Go to the line holding "abrasives and Solid" in the data below and repeat it exactly, then each line after it up to and including the one holding "basis. Their sturdy construction". Omit pictures.

Extracted entries: Begin

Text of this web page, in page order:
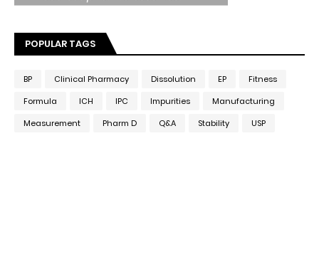
POPULAR TAGS
BP Clinical Pharmacy Dissolution EP
Fitness
Formula
ICH IPC Impurities
Manufacturing
Measurement
Pharm D Q&A Stability USP
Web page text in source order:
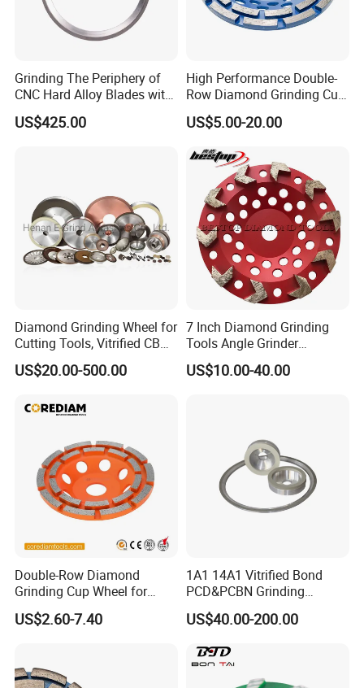
Electroplated CBN grinding wheels
made of Steel / Aluminum and Diamond Abrasives. We
abasives on Steel or Aluminum hubs. Selected diamond
abrasives and Solid steel rods and aluminum rods are
applied in our products. It makes our products performing
Grinding The Periphery of
CNC Hard Alloy Blades with
Diamond Grinding Wheels
US$425.00
High Performance Double-
Row Diamond Grinding Cup
Wheel for Diamond Tool
US$5.00-20.00
Diamond Grinding Wheel for
Cutting Tools, Vitrified CBN
Wheel
US$20.00-500.00
7 Inch Diamond Grinding
Tools Angle Grinder
Diamond Cup Grinding
Wheel for Concrete and
US$10.00-40.00
Double-Row Diamond
Grinding Cup Wheel for
Grinding Concret/Diamond
Tool
US$2.60-7.40
1A1 14A1 Vitrified Bond
PCD&PCBN Grinding
Wheels for PCD&PCBN
Inserts
US$40.00-200.00
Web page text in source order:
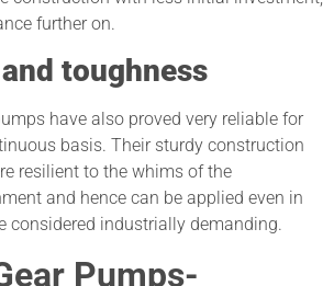
further on.
toughness
have also proved very reliable for
basis. Their sturdy construction
resilient to the whims of the
and hence can be applied even in
considered industrially demanding.
Pumps-

Extracted entries: End

Your solution →
abrasives and Solid steel rods and aluminum rods are
applied in our products. It makes our products performing
Grinding The Periphery of
CNC Hard Alloy Blades with
Diamond Grinding Wheels
US$425.00
High Performance Double-
Row Diamond Grinding Cup
Wheel for Diamond Tool
US$5.00-20.00
Diamond Grinding Wheel for
Cutting Tools, Vitrified CBN
Wheel
US$20.00-500.00
7 Inch Diamond Grinding
Tools Angle Grinder
Diamond Cup Grinding
Wheel for Concrete and
US$10.00-40.00
Double-Row Diamond
Grinding Cup Wheel for
Grinding Concret/Diamond
Tool
US$2.60-7.40
1A1 14A1 Vitrified Bond
PCD&PCBN Grinding
Wheels for PCD&PCBN
Inserts
US$40.00-200.00
Web page text in source order:
further on.
toughness
have also proved very reliable for
basis. Their sturdy construction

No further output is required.